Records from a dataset
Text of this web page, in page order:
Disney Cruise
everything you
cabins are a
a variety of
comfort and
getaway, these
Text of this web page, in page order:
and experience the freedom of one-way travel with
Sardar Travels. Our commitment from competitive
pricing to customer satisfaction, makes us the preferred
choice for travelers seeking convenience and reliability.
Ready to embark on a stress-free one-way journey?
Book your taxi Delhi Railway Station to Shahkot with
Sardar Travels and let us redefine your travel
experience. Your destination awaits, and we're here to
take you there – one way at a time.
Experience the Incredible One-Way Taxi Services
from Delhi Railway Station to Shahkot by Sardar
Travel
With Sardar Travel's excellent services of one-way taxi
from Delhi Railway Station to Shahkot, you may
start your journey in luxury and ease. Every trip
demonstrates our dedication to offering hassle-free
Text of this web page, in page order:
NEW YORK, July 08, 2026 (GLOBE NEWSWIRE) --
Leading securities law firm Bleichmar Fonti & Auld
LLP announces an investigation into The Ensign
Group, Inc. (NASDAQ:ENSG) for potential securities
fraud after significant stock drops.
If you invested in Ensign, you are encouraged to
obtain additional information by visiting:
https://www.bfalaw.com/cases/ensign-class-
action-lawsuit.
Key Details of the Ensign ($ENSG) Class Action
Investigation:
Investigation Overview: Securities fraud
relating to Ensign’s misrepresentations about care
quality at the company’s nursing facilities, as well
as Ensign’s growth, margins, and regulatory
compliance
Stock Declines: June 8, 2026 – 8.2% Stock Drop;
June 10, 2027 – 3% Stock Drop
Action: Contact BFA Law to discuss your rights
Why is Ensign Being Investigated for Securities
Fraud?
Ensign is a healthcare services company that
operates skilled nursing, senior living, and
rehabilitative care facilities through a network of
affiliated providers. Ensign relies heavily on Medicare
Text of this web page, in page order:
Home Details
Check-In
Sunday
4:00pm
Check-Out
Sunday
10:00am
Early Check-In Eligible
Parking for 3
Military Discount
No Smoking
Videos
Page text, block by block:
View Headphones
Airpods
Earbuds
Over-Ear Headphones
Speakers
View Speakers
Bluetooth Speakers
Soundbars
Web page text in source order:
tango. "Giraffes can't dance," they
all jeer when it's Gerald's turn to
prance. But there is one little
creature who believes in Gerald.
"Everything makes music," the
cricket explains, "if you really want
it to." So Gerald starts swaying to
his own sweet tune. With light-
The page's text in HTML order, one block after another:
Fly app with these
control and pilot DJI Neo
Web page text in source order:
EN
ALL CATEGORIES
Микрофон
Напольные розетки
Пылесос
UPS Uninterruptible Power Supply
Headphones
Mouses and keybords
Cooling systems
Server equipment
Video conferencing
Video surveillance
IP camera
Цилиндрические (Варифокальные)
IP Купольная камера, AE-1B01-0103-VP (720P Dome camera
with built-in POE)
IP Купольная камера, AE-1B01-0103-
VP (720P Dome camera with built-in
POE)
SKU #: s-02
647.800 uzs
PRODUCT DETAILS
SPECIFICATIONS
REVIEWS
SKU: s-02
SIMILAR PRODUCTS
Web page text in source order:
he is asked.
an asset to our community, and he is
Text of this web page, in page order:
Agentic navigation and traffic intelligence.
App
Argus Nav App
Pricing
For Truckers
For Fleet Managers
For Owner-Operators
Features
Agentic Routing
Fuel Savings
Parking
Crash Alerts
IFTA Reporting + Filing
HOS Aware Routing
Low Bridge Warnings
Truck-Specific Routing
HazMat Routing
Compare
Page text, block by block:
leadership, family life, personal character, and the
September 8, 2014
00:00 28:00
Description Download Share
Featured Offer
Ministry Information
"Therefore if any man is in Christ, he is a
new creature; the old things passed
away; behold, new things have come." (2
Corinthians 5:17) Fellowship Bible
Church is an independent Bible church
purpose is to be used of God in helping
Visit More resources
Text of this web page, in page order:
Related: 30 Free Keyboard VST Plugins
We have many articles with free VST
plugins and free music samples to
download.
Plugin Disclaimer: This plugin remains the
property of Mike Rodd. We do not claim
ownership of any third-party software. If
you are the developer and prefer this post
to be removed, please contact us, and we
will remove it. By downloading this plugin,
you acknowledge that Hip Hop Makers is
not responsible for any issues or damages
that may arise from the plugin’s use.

* _Work item_:
Write out only the lines from the very start of the entries above to the line that includes "fraud after significant stock drops.", both ends included, each one unchanged.

* _Problem solution_:
Text of this web page, in page order:
Disney Cruise
everything you
cabins are a
a variety of
comfort and
getaway, these
Text of this web page, in page order:
and experience the freedom of one-way travel with
Sardar Travels. Our commitment from competitive
pricing to customer satisfaction, makes us the preferred
choice for travelers seeking convenience and reliability.
Ready to embark on a stress-free one-way journey?
Book your taxi Delhi Railway Station to Shahkot with
Sardar Travels and let us redefine your travel
experience. Your destination awaits, and we're here to
take you there – one way at a time.
Experience the Incredible One-Way Taxi Services
from Delhi Railway Station to Shahkot by Sardar
Travel
With Sardar Travel's excellent services of one-way taxi
from Delhi Railway Station to Shahkot, you may
start your journey in luxury and ease. Every trip
demonstrates our dedication to offering hassle-free
Text of this web page, in page order:
NEW YORK, July 08, 2026 (GLOBE NEWSWIRE) --
Leading securities law firm Bleichmar Fonti & Auld
LLP announces an investigation into The Ensign
Group, Inc. (NASDAQ:ENSG) for potential securities
fraud after significant stock drops.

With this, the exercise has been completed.